Collected data
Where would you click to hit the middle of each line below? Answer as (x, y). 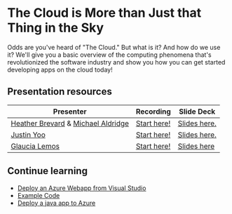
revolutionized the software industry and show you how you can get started (116, 62)
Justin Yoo (28, 135)
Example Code (39, 195)
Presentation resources (60, 92)
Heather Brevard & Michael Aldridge (70, 123)
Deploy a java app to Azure (56, 203)
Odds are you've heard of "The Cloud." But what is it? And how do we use (114, 47)
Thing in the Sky (55, 28)

• ACTIVITY: Give back every entry in full, exactly as written, with no picture included.

• EXERCISE RESULT:
Where would you click to hit the middle of each line below? Answer as (x, y). 
revolutionized the software industry and show you how you can get started (116, 62)
Justin Yoo (28, 135)
Example Code (39, 195)
Presentation resources (60, 92)
Heather Brevard & Michael Aldridge (70, 123)
Deploy a java app to Azure (56, 203)
Odds are you've heard of "The Cloud." But what is it? And how do we use (114, 47)
Thing in the Sky (55, 28)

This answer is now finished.